Um bom exemplo de como não fazer escolhas
“E assim depois de cansado de examinar o que seria bom fazer, não encontrando coisa certa a que se determinasse, resolveu deixar ir a mula com a rédea solta até ao lugar onde se dividiam os caminhos. E que se a mula fosse pelo caminho da vila, ele buscaria o mouro e lhe daria punhaladas; e se não fosse em direção à vila, mas pelo caminho real, não lhe faria nada. E fazendo aquilo que pensou, quis Nosso Senhor que, ainda que a vila estava a pouco mais de trinta ou quarenta passos, e o caminho que levava a ela era muito largo e muito plano, a mula tomasse o caminho real, e deixasse o da vila.” (Autobiografia, n. 16)
(Escrito por Juan Pablo Rodriguez Sandoval)
Sabemos que quando o Padre Inácio está narrando a história da sua vida para o Padre Gonçalves da Câmara, entre os anos 1553 e 1555, ele já é um homem maduro, com a sabedoria dos anos e a autoridade de ser o Prepósito Geral da Companhia de Jesus. É desde esse olhar que ele descreve a situação que enfrentou na sua juventude, no início de seu processo de conversão quando apenas estava começando seu caminho rumo a Jerusalém, com todo o fervor e a paixão que o motivava, porém, com toda a falta de preparo e experiência no mundo do discernimento.
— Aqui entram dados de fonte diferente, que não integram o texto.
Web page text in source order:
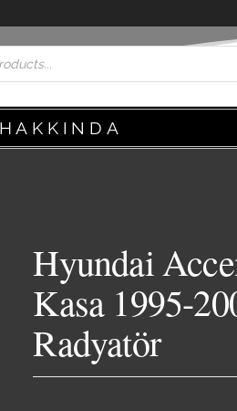
HAKKINDA
Hyundai
Kasa 1995-
Radyatör
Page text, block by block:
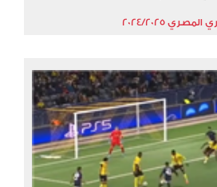
المصري 2024/2025
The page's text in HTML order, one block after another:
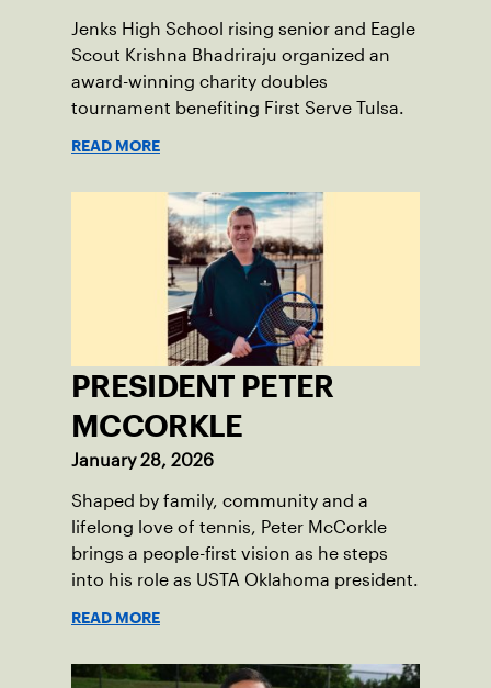
Jenks High School rising senior and Eagle
Scout Krishna Bhadriraju organized an
award-winning charity doubles
tournament benefiting First Serve Tulsa.
READ MORE
PRESIDENT PETER
MCCORKLE
January 28, 2026
Shaped by family, community and a
lifelong love of tennis, Peter McCorkle
brings a people-first vision as he steps
into his role as USTA Oklahoma president.
READ MORE
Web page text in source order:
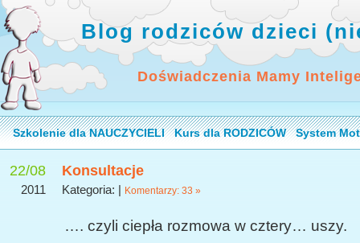
Blog rodziców dzieci
Doświadczenia Mamy
Szkolenie dla NAUCZYCIELI Kurs dla RODZICÓW System
22/08
2011
Konsultacje
Kategoria: | Komentarzy: 33 »
…. czyli ciepła rozmowa w cztery… uszy.
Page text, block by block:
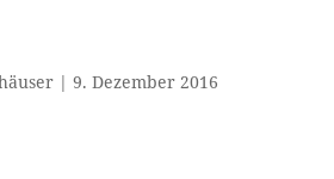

A situação é até cômica e acaba gerando sorrisos e surpresa nos alunos das escolas onde tive a oportunidade de trabalhar e apresentar um pouquinho da vida do Santo Inácio. Parece absurdo pensar que o criador dos Exercícios Espirituais e o mestre do discernimento tivesse deixado na decisão de uma mula o destino daquele mouro que não conseguia honestamente entender o mistério da virgindade da Nossa Senhora (acaso nós conseguimos?).
Não podemos julgar o modo de pensar do Inácio com os critérios que temos hoje, quando falamos de diálogo inter-religioso e do respeito pela vida. No final das contas, todos somos filhos do tempo que vivemos, e ele agia de acordo com os costumes cavalheirescos e pareceu-lhe “que tinha feito mal em consentir que um mouro dissesse tais coisas de Nossa Senhora, e que era obrigado a defender a sua honra.” (Autobiografia, n. 15). Podemos imaginar aqui um Inácio quixotesco lutando com os moinhos de vento, doido de amor pela sua Dulcineia…
Como não fazer escolhas
Bom, o dilema enfrentado por esse Peregrino, determinado a seguir Jesus e fazer coisas maiores do que São Domingos e São Francisco fizeram, era enorme. (Autobiografia, n. 7). Devia decidir se dava punhaladas no mouro ou se o deixava continuar seu caminho. Inácio nos apresenta um claro exemplo de como não deve ser feito um discernimento!
Agora, me deixe fazer uma pergunta, caro leitor que está lendo essa reflexão inaciana no contexto desse ano jubilar e estando próximos a celebrar a festa do nosso amado Padre Inácio: você está deixando ir sua mula com a rédea solta ou está segurando firme o rumo do seu peregrinar?
Muitas vezes na minha vida eu fiz escolhas como as do Inácio que, felizmente e por Providência Divina, me livraram de perigos e riscos para mim ou para os demais. Mesmo tendo feito Exercícios Espirituais e conhecendo a dinâmica do discernimento, errei muitas vezes nas minhas decisões, achando que estava fazendo a Vontade de Deus, quando no fundo do meu coração sabia que estava caindo nas ciladas do mal espírito e com meus afetos desordenados.
No contexto dos 500 anos da conversão do Inácio, você e eu, todos nós, estamos sendo convidados a olhar profunda e sinceramente para nossas vidas desde a mirada misericordiosa de Jesus, reconhecendo nosso caminho com seus desafios e lutas, segurando com firmeza a rédea das nossas decisões e pedindo a luz do Espírito para ser agentes de transformação da sociedade que está precisando de homens e mulheres dispostos a em tudo amar e servir.
Antes de acabar essa reflexão quero convidar você a duas coisas antes de terminar esse ano jubilar: fazer alguma jornada de Exercícios Espirituais que ajude você a discernir sua vida, e ler o livro “A caminho com Inácio”, uma conversa do Padre Arturo Sosa, SJ com Darío Menor.